Note that over many generations good alleles tend to accumulate on the same chromosome.

E.g., suppose on the same homologous chromosome allele A1 has a fitness of 1.1 compared to wild allele a1 and allele A2 has a fitness of 1.05 compared to wild allele a2 then these alleles will increase with rates 1.1 and 1.05 until they reach a significant allele frequency. At some point a single person will have homologous chromosomes with both the A1 and A2 alleles which recombine to produce a new chromosome with both the A1 and A2 alleles. This chromosome will have a fitness advantage of approximately 1.15 compared to a1a2 chromosomes. So the new A1A2 chromosome will sweep even faster. In this manner, good alleles tend to accumulate on sweeping chromosomes.

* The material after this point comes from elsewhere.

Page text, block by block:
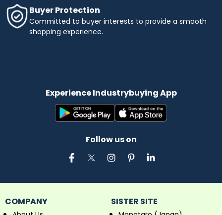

Now suppose A1 increases fertility and A2 increases intelligence. Up until fifty years ago the chromosome A1A2 would sweep at rate 1.15 and might be at an allele frequency of 50% in some sub population. However in the last fifty years intelligence became a disadvantage (Assume A2 now has fitness 0.95.) and the A1A2 chromosome now has a fitness of 1.05. It would continue to sweep and average intelligence would rise until recombination finally breaks the link between A1 and A2. So it is theoretically possible that many intelligence raising alleles became linked to other sweeping beneficial alleles with the net affect being an average increase in IQ even as the brightest people have fewer kids.

(My guess is that the Flynn Effect isn't due to increasing frequencies of good intelligence alleles. The fitness penalty for intelligence in developed nations is just too great to be overcome by the genetic draft of other beneficial alleles. To really know what is happening we will have to identify the genome variants that contribute to g variation and see how their frequencies have changed over time in the population.)

P'ter isn't satisfied with the way the authors treated varying recombination rates across the genome

to be clear, this isn't a major issue in my mind. it's more of an example of how the power of this test varies with a parameter. a more important question is: how does the power of the test vary with the major parameter they're discussing--the age of a selected allele.

P'ter feels the demographic model was too simplistic.

well, all demographic models are simplistic. Their simulations were not based on any population genetic model at all (artificially throwing together chromosomes to "simulate" a bottleneck is not really a model--a model has parameters like the strength of the bottleneck, its duration, effective population size--all these parameters they use in their theory are not in the simulations at all!), and the simulated data looks rather unlike the actual data. if you're going to use simulations to decide on thresholds, the simulated data have to be at least something of an approximation of the real data.